Member of the New Orleans City Council
- In office 1975–1977
- Preceded by: Eddie Sapir
- Succeeded by: Jim Singleton

Personal details
- Born: 1914
- Died: June 24, 1978 (aged 63–64)
- Party: Democratic

= Abraham Lincoln Davis =

American minister and civil rights activist

Abraham Lincoln Davis Jr. (1914 – June 24, 1978) was an American minister and leader in the civil rights movement. He led voting drives and advocated for desegregation in New Orleans, Louisiana. In 1975, Davis became the first African American member of the New Orleans City Council since the Reconstruction era.

==Early life==
Davis was from Bayou Goula, Louisiana. His father was a Baptist minister. He moved to New Orleans and graduated from McDonogh 35 High School. He was ordained as the minister at the New Zion Baptist Church in New Orleans in 1935. He earned his Bachelor of Arts from Leland College in 1949 and earned an honorary Doctor of Divinity from the Union Baptist Theological Seminary.

==Civil rights movement==
Davis became involved in the civil rights movement. In January 1957, he cofounded the Southern Christian Leadership Conference (SCLC) with Martin Luther King Jr. and others in his church. King served as the president of the SCLC, while Davis was vice president. The Louisiana Leadership Conference, a satellite organization of the SCLC, was formed in March 1957, with Davis and T. J. Jemison elected as its co-chairs. Associated with the SCLC, they conducted voting registration drives for African Americans.

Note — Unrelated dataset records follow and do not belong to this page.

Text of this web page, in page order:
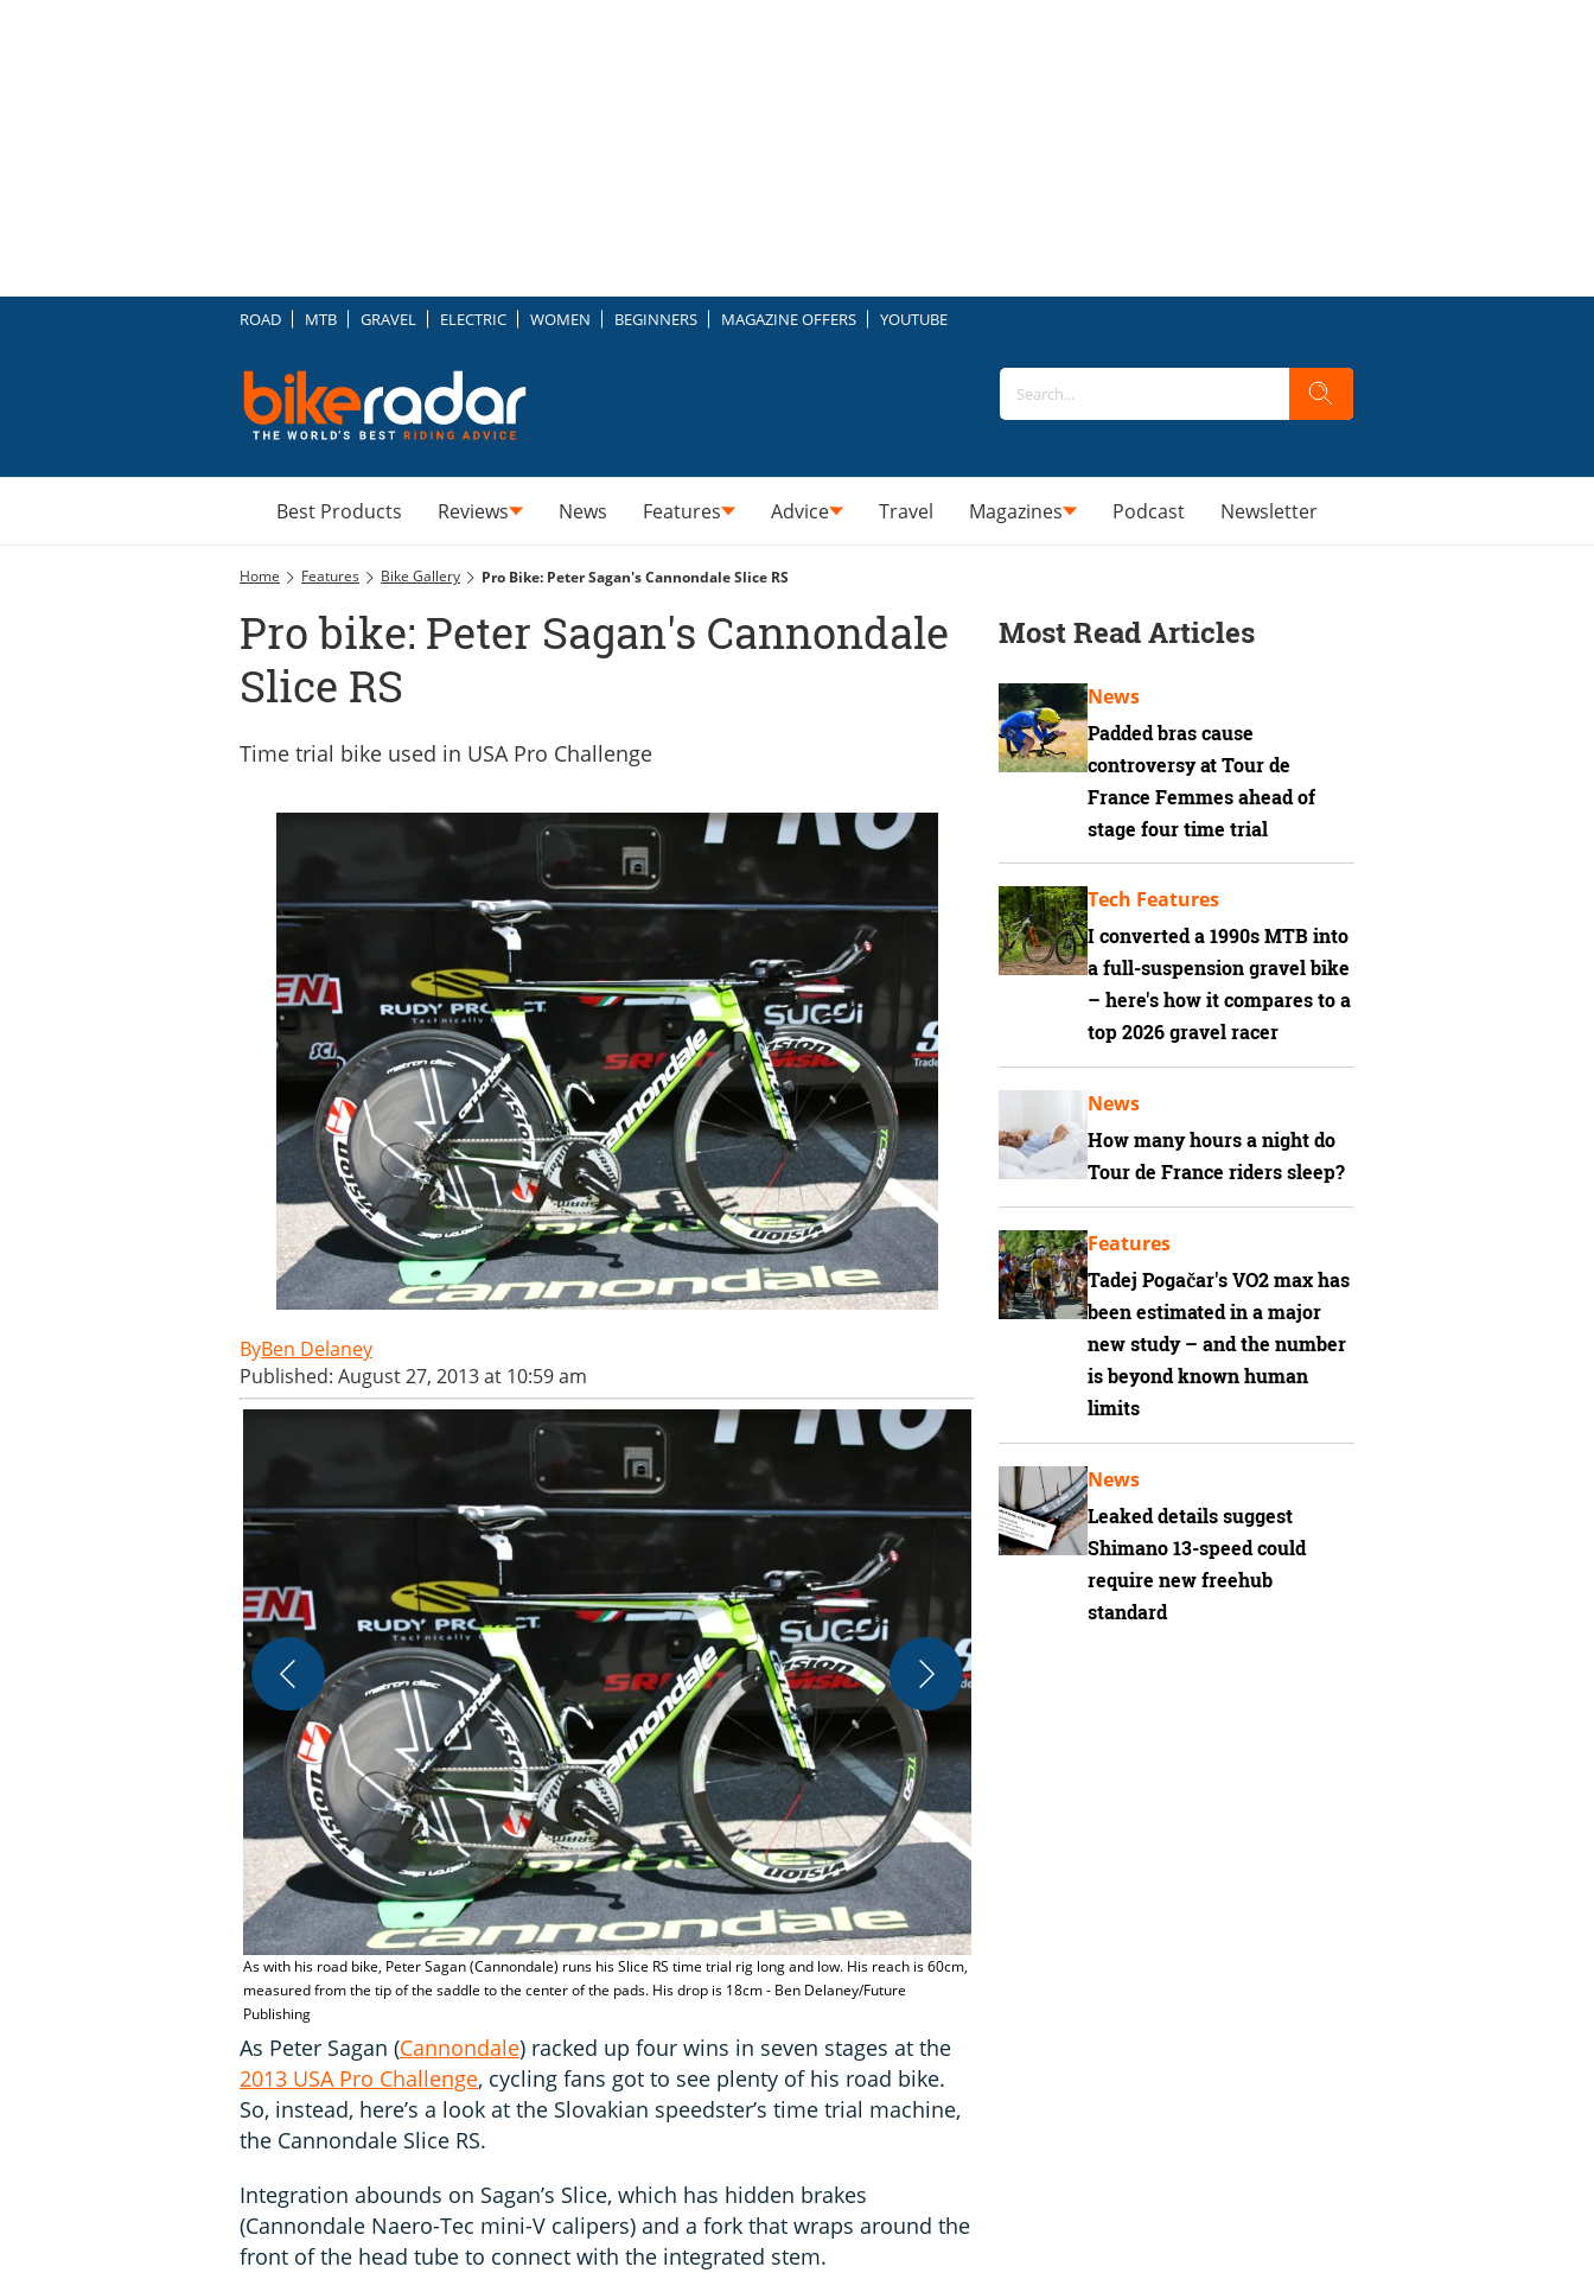
ROAD MTB GRAVEL ELECTRIC WOMEN BEGINNERS MAGAZINE OFFERS YOUTUBE
Best Products Reviews News Features Advice Travel Magazines Podcast Newsletter
Home Features Bike Gallery Pro Bike: Peter Sagan's Cannondale Slice RS
Pro bike: Peter Sagan's Cannondale
Slice RS
Time trial bike used in USA Pro Challenge
Ben Delaney
Published: August 27, 2013 at 10:59 am
As with his road bike, Peter Sagan (Cannondale) runs his Slice RS time trial rig long and low. His reach is 60cm,
measured from the tip of the saddle to the center of the pads. His drop is 18cm - Ben Delaney/Future
Publishing
As Peter Sagan (Cannondale) racked up four wins in seven stages at the
2013 USA Pro Challenge, cycling fans got to see plenty of his road bike.
So, instead, here’s a look at the Slovakian speedster’s time trial machine,
the Cannondale Slice RS.
Integration abounds on Sagan’s Slice, which has hidden brakes
(Cannondale Naero-Tec mini-V calipers) and a fork that wraps around the
front of the head tube to connect with the integrated stem.
Most Read Articles
Padded bras cause
controversy at Tour de
France Femmes ahead of
stage four time trial
News
I converted a 1990s MTB into
a full-suspension gravel bike
– here's how it compares to a
top 2026 gravel racer
Tech Features
How many hours a night do
Tour de France riders sleep?
News
Tadej Pogačar's VO2 max has
been estimated in a major
new study – and the number
is beyond known human
limits
Features
Leaked details suggest
Shimano 13-speed could
require new freehub
standard
News
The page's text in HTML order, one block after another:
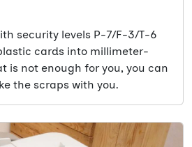
security levels P-7/F-3/T-6
cards into millimeter-
is not enough for you, you can
the scraps with you.

Davis became involved in progressive politics; he supported DeLesseps Story Morrison, the mayor of New Orleans, Governor Robert F. Kennon, and Congressman Hale Boggs. He opposed Earl Long, leading a faction of anti-Long Democrats. In 1961, Morrison named Davis the first director of race relations for the city. Governor John McKeithen appointed Davis to a committee on race relations.

Morrison's successor, Victor H. Schiro, resisted desegregation, and Davis led a march of 7,000 to 10,000 on city hall on September 30, 1963. Later that week, he presented a list of demands to the New Orleans City Council. He and Reverend Avery Alexander were arrested at a sit-in at city hall in November and he continued to organize a sit-in in city hall's cafeteria and outside the mayor's office, with people getting arrested daily. The campaign was halted after 47 were arrested, including members of the Congress of Racial Equality, before Davis and Alexander got to meet with Schiro. Ultimately, the group was able to win some progress on their demands, but not on all of them.

==Political career==
Davis ran for the Louisiana House of Representatives in the 1967 elections. He lost the December runoff election against incumbent Eugene O'Brien, receiving 4,324 votes to O'Brien's 4,442 votes.

In 1975, Davis and Jim Singleton were put forward as replacement candidates to represent District B on the New Orleans City Council, following the resignation of Eddie Sapir to serve as a city judge. Davis won the appointment by a 6–1 vote. He became the first African American to serve on the New Orleans City Council since the Reconstruction era. Davis won a special election for the remainder of Sapir's term in October 1976, but lost the 1977 election for a new term to Singleton.

==Personal life==
Davis had a daughter. He died on June 24, 1978.